— WORK ITEM —
Below are records; output all of them exactly.

— RECORDS SUPPLIED —
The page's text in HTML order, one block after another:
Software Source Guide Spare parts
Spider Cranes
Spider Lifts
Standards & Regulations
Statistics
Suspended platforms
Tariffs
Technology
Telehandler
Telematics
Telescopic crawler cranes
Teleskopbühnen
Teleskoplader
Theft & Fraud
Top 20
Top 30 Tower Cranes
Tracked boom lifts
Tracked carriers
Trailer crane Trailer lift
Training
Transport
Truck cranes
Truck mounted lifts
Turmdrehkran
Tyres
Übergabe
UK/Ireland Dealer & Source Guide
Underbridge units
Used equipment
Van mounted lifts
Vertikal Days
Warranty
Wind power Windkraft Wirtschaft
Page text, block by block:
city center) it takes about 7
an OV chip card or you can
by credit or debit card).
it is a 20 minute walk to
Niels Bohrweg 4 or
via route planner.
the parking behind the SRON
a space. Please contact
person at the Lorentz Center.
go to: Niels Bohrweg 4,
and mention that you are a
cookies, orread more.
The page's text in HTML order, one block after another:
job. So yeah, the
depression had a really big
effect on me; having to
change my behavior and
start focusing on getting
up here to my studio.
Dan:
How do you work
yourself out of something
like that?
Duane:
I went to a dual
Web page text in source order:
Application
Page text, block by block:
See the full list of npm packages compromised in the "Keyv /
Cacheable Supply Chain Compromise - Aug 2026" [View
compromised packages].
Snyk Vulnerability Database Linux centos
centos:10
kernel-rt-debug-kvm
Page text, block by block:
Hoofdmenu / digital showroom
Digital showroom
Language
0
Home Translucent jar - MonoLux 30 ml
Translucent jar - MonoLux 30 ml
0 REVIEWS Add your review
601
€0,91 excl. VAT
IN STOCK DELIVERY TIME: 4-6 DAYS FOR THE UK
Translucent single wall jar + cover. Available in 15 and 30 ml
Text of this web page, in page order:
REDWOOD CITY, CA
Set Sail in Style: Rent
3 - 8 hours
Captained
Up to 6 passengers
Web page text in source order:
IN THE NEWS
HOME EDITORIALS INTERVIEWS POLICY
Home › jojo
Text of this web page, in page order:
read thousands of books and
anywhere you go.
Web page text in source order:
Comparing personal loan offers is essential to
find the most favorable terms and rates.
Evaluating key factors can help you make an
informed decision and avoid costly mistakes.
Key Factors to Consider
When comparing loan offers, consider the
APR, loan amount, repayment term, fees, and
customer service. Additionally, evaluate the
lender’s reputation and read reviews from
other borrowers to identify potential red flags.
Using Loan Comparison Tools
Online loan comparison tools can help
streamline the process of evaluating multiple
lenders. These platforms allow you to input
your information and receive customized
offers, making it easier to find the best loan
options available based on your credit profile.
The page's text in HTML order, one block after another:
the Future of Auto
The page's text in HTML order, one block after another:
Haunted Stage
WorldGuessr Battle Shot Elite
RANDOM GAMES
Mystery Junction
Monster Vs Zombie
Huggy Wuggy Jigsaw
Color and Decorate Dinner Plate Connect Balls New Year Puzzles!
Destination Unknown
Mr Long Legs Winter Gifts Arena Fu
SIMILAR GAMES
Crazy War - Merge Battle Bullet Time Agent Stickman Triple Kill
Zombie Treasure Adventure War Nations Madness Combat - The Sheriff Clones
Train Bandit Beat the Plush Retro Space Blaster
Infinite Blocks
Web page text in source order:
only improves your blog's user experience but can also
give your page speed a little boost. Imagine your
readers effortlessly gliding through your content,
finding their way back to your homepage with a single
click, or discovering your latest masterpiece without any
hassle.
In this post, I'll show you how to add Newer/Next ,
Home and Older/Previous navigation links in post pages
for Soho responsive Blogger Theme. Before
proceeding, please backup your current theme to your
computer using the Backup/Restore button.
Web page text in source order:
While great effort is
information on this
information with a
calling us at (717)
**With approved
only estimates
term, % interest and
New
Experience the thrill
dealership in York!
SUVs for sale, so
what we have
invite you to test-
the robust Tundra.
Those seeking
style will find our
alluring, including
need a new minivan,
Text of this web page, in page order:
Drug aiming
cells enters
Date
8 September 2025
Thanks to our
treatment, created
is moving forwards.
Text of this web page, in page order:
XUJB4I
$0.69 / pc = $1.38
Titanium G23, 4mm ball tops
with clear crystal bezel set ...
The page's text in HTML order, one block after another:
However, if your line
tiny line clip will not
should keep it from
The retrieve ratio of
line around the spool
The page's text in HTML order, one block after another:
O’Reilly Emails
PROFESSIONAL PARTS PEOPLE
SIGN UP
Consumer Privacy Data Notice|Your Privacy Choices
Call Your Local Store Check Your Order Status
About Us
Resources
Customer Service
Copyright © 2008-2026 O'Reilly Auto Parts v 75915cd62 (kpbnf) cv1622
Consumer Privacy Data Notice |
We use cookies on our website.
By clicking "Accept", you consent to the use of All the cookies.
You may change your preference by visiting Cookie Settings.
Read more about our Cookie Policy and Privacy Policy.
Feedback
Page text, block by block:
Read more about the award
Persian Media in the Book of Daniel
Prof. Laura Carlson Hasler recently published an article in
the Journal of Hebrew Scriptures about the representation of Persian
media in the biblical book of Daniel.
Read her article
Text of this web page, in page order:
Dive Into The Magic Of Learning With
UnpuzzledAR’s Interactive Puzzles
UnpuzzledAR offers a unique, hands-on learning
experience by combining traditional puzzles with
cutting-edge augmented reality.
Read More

— RESULT FOR THIS TASK —
The page's text in HTML order, one block after another:
Software Source Guide Spare parts
Spider Cranes
Spider Lifts
Standards & Regulations
Statistics
Suspended platforms
Tariffs
Technology
Telehandler
Telematics
Telescopic crawler cranes
Teleskopbühnen
Teleskoplader
Theft & Fraud
Top 20
Top 30 Tower Cranes
Tracked boom lifts
Tracked carriers
Trailer crane Trailer lift
Training
Transport
Truck cranes
Truck mounted lifts
Turmdrehkran
Tyres
Übergabe
UK/Ireland Dealer & Source Guide
Underbridge units
Used equipment
Van mounted lifts
Vertikal Days
Warranty
Wind power Windkraft Wirtschaft
Page text, block by block:
city center) it takes about 7
an OV chip card or you can
by credit or debit card).
it is a 20 minute walk to
Niels Bohrweg 4 or
via route planner.
the parking behind the SRON
a space. Please contact
person at the Lorentz Center.
go to: Niels Bohrweg 4,
and mention that you are a
cookies, orread more.
The page's text in HTML order, one block after another:
job. So yeah, the
depression had a really big
effect on me; having to
change my behavior and
start focusing on getting
up here to my studio.
Dan:
How do you work
yourself out of something
like that?
Duane:
I went to a dual
Web page text in source order:
Application
Page text, block by block:
See the full list of npm packages compromised in the "Keyv /
Cacheable Supply Chain Compromise - Aug 2026" [View
compromised packages].
Snyk Vulnerability Database Linux centos
centos:10
kernel-rt-debug-kvm
Page text, block by block:
Hoofdmenu / digital showroom
Digital showroom
Language
0
Home Translucent jar - MonoLux 30 ml
Translucent jar - MonoLux 30 ml
0 REVIEWS Add your review
601
€0,91 excl. VAT
IN STOCK DELIVERY TIME: 4-6 DAYS FOR THE UK
Translucent single wall jar + cover. Available in 15 and 30 ml
Text of this web page, in page order:
REDWOOD CITY, CA
Set Sail in Style: Rent
3 - 8 hours
Captained
Up to 6 passengers
Web page text in source order:
IN THE NEWS
HOME EDITORIALS INTERVIEWS POLICY
Home › jojo
Text of this web page, in page order:
read thousands of books and
anywhere you go.
Web page text in source order:
Comparing personal loan offers is essential to
find the most favorable terms and rates.
Evaluating key factors can help you make an
informed decision and avoid costly mistakes.
Key Factors to Consider
When comparing loan offers, consider the
APR, loan amount, repayment term, fees, and
customer service. Additionally, evaluate the
lender’s reputation and read reviews from
other borrowers to identify potential red flags.
Using Loan Comparison Tools
Online loan comparison tools can help
streamline the process of evaluating multiple
lenders. These platforms allow you to input
your information and receive customized
offers, making it easier to find the best loan
options available based on your credit profile.
The page's text in HTML order, one block after another:
the Future of Auto
The page's text in HTML order, one block after another:
Haunted Stage
WorldGuessr Battle Shot Elite
RANDOM GAMES
Mystery Junction
Monster Vs Zombie
Huggy Wuggy Jigsaw
Color and Decorate Dinner Plate Connect Balls New Year Puzzles!
Destination Unknown
Mr Long Legs Winter Gifts Arena Fu
SIMILAR GAMES
Crazy War - Merge Battle Bullet Time Agent Stickman Triple Kill
Zombie Treasure Adventure War Nations Madness Combat - The Sheriff Clones
Train Bandit Beat the Plush Retro Space Blaster
Infinite Blocks
Web page text in source order:
only improves your blog's user experience but can also
give your page speed a little boost. Imagine your
readers effortlessly gliding through your content,
finding their way back to your homepage with a single
click, or discovering your latest masterpiece without any
hassle.
In this post, I'll show you how to add Newer/Next ,
Home and Older/Previous navigation links in post pages
for Soho responsive Blogger Theme. Before
proceeding, please backup your current theme to your
computer using the Backup/Restore button.
Web page text in source order:
While great effort is
information on this
information with a
calling us at (717)
**With approved
only estimates
term, % interest and
New
Experience the thrill
dealership in York!
SUVs for sale, so
what we have
invite you to test-
the robust Tundra.
Those seeking
style will find our
alluring, including
need a new minivan,
Text of this web page, in page order:
Drug aiming
cells enters
Date
8 September 2025
Thanks to our
treatment, created
is moving forwards.
Text of this web page, in page order:
XUJB4I
$0.69 / pc = $1.38
Titanium G23, 4mm ball tops
with clear crystal bezel set ...
The page's text in HTML order, one block after another:
However, if your line
tiny line clip will not
should keep it from
The retrieve ratio of
line around the spool
The page's text in HTML order, one block after another:
O’Reilly Emails
PROFESSIONAL PARTS PEOPLE
SIGN UP
Consumer Privacy Data Notice|Your Privacy Choices
Call Your Local Store Check Your Order Status
About Us
Resources
Customer Service
Copyright © 2008-2026 O'Reilly Auto Parts v 75915cd62 (kpbnf) cv1622
Consumer Privacy Data Notice |
We use cookies on our website.
By clicking "Accept", you consent to the use of All the cookies.
You may change your preference by visiting Cookie Settings.
Read more about our Cookie Policy and Privacy Policy.
Feedback
Page text, block by block:
Read more about the award
Persian Media in the Book of Daniel
Prof. Laura Carlson Hasler recently published an article in
the Journal of Hebrew Scriptures about the representation of Persian
media in the biblical book of Daniel.
Read her article
Text of this web page, in page order:
Dive Into The Magic Of Learning With
UnpuzzledAR’s Interactive Puzzles
UnpuzzledAR offers a unique, hands-on learning
experience by combining traditional puzzles with
cutting-edge augmented reality.
Read More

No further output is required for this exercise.